(1.) Vide this order, two appeals are being disposed of, however, judgment is prepared in Appeal No.732 of 1997. In this case Chloroform Tech (Alcohol Stabilised) was carried by the appellant and the shortage reported was 665 kgs. valuing at Rs.23,647/- whereas in the case of second Appeal No.733 of 1997, Dimethyl Formamide was carried and the shortage reported was 322 kgs. valuing at Rs.24,074/-.
(2.) This appeal is by the Public Carriers Truck Union, Rai Majra, Ropar challenging order of District Forum, Ropar dated May 28, 1997 whereby the appellant was directed to pay Rs.23,647/- to the complainant the National Insurance Company along with Rs.1,500/- as costs. Most of the facts are admitted hence they can briefly be summarised. The complainant M/s. Ranbaxy Laboratories, Mohali entrusted a consignment containing Chloroform Tech (Alcohol Stabilised) with the opposite party vide Goods Receipt dated February 16, 1996 for being carried from Toansa to Mohali. A short delivery to the extent of 665 kgs. of Chloroform Tech valuing Rs.23,647/- was found. Since the goods were insured with National Insurance Company, after estimation of the loss by the Surveyor, the aforesaid amount was paid by the Insurance Company to M/s. Ranbaxy Laboratories. Thereafter, under subrogation right, both the National Insurance Company and M/s. Ranbaxy Laboratories filed the complaint against the Carrier claiming that loss occurred on account of negligent act of the opposite party in short delivery of the consignment. On behalf of the carrier it was represented that it was association of private persons and could not be sued as such. On merits, the booking of the consignment and carriage of the goods was admitted. The short delivery was also admitted. Legal pleas were taken that truck owner or the driver were not impleaded as parties. On evidence of parties, the impugned order was passed.
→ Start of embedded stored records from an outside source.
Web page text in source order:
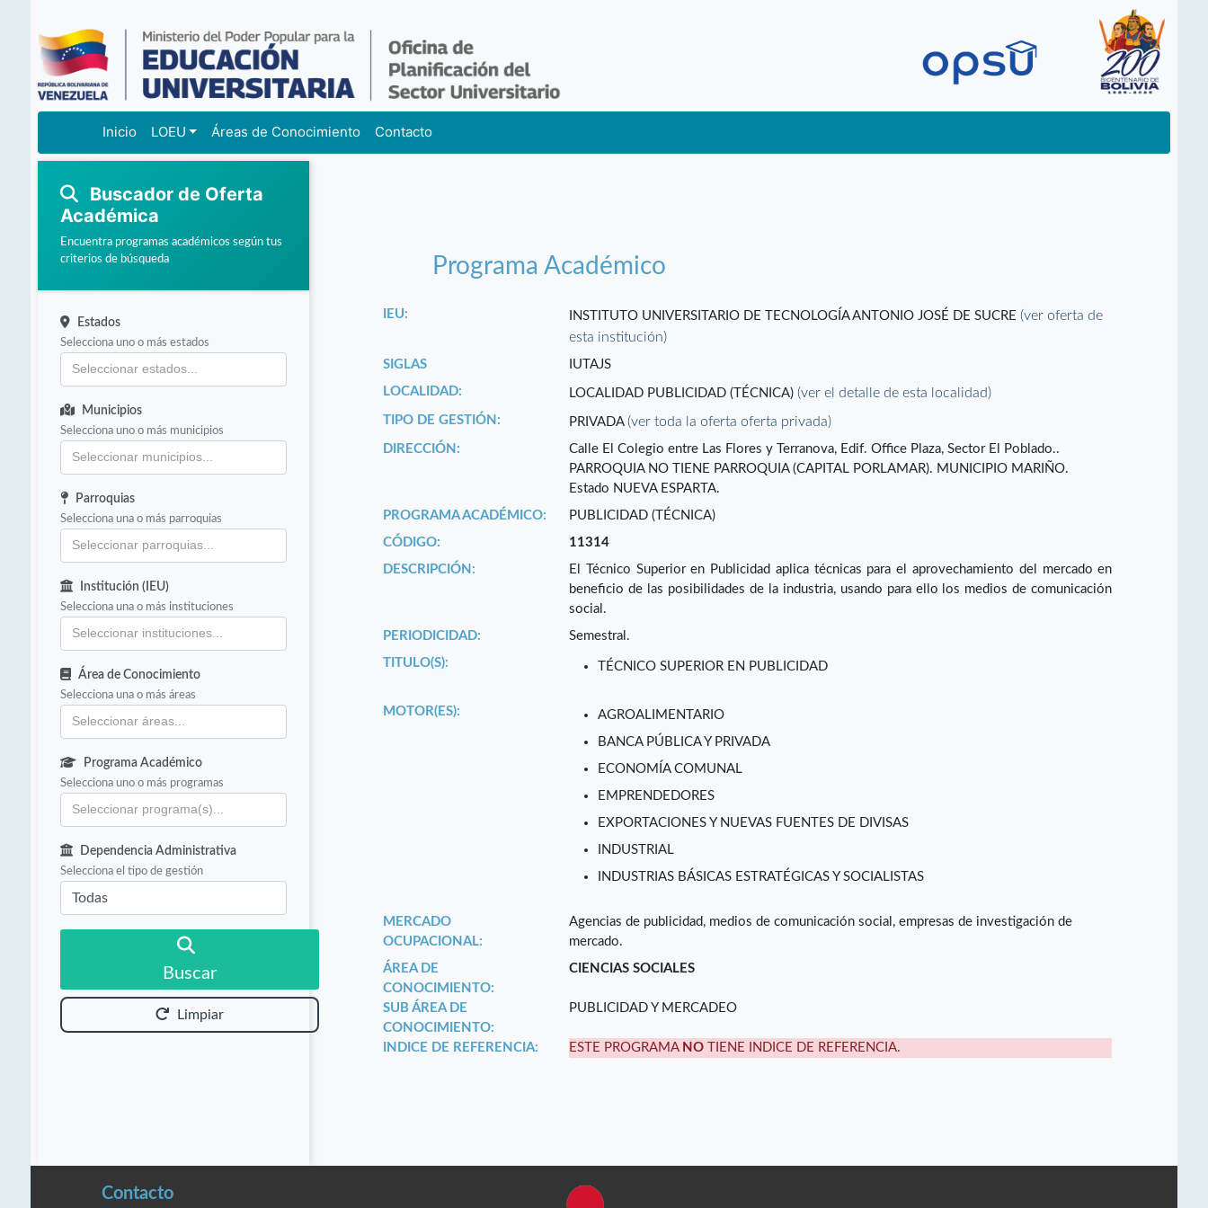
Inicio LOEU Áreas de Conocimiento Contacto
Buscador de Oferta
Académica
Encuentra programas académicos según tus
criterios de búsqueda
Estados
Selecciona uno o más estados
Municipios
Selecciona uno o más municipios
Parroquias
Selecciona una o más parroquias
Institución (IEU)
Selecciona una o más instituciones
Área de Conocimiento
Selecciona una o más áreas
Programa Académico
Selecciona uno o más programas
Dependencia Administrativa
Selecciona el tipo de gestión
Buscar
Limpiar
Programa Académico
IEU: INSTITUTO UNIVERSITARIO DE TECNOLOGÍA ANTONIO JOSÉ DE SUCRE(ver oferta de
esta institución)
SIGLAS
IUTAJS
LOCALIDAD:
LOCALIDAD PUBLICIDAD (TÉCNICA)(ver el detalle de esta localidad)
TIPO DE GESTIÓN: PRIVADA(ver toda la oferta oferta privada)
DIRECCIÓN:
Calle El Colegio entre Las Flores y Terranova, Edif. Office Plaza, Sector El Poblado..
PARROQUIA NO TIENE PARROQUIA (CAPITAL PORLAMAR). MUNICIPIO MARIÑO.
Estado NUEVA ESPARTA.
PROGRAMA ACADÉMICO:
PUBLICIDAD (TÉCNICA)
CÓDIGO:
11314
DESCRIPCIÓN:
El Técnico Superior en Publicidad aplica técnicas para el aprovechamiento del mercado en
beneficio de las posibilidades de la industria, usando para ello los medios de comunicación
social.
PERIODICIDAD:
Semestral.
TITULO(S):
TÉCNICO SUPERIOR EN PUBLICIDAD
MOTOR(ES):
AGROALIMENTARIO
BANCA PÚBLICA Y PRIVADA
ECONOMÍA COMUNAL
EMPRENDEDORES
EXPORTACIONES Y NUEVAS FUENTES DE DIVISAS
INDUSTRIAL
INDUSTRIAS BÁSICAS ESTRATÉGICAS Y SOCIALISTAS
MERCADO
OCUPACIONAL:
Agencias de publicidad, medios de comunicación social, empresas de investigación de
mercado.
ÁREA DE
CONOCIMIENTO:
CIENCIAS SOCIALES
SUB ÁREA DE
CONOCIMIENTO:
PUBLICIDAD Y MERCADEO
INDICE DE REFERENCIA: ESTE PROGRAMA NO TIENE INDICE DE REFERENCIA.
Contacto

(3.) Learned Counsel for the appellant has argued that the District Forum wrongly distinguished the judgment of Himachal Pradesh High Court in Punjab State Club, Shimla V/s. Municipal Committee, Shimla, 1959 AIR(P&H) 220, wherein it was held that the club was association of persons and could not be sued. The District Forum rightly distinguished the aforesaid judgment as not applicable to the case in hand. It may be observed that complainant, a consumer is a person who had hired the services of the opposite party for consideration and on alleging deficiency in rendering service, he could file the complaint. Vide Annexure A-22 (Goods Receipt, Note), M/s. Ranbaxy Laboratories hired the services of the appellant Truck Union for carriage of the goods as stated above. Thus, the present appellant has to be the opposite party whose services were hired by the complainant for consideration. The ratio of the decision of the Himachal Pradesh High Court referred to above, therefore, is not applicable to the case in hand.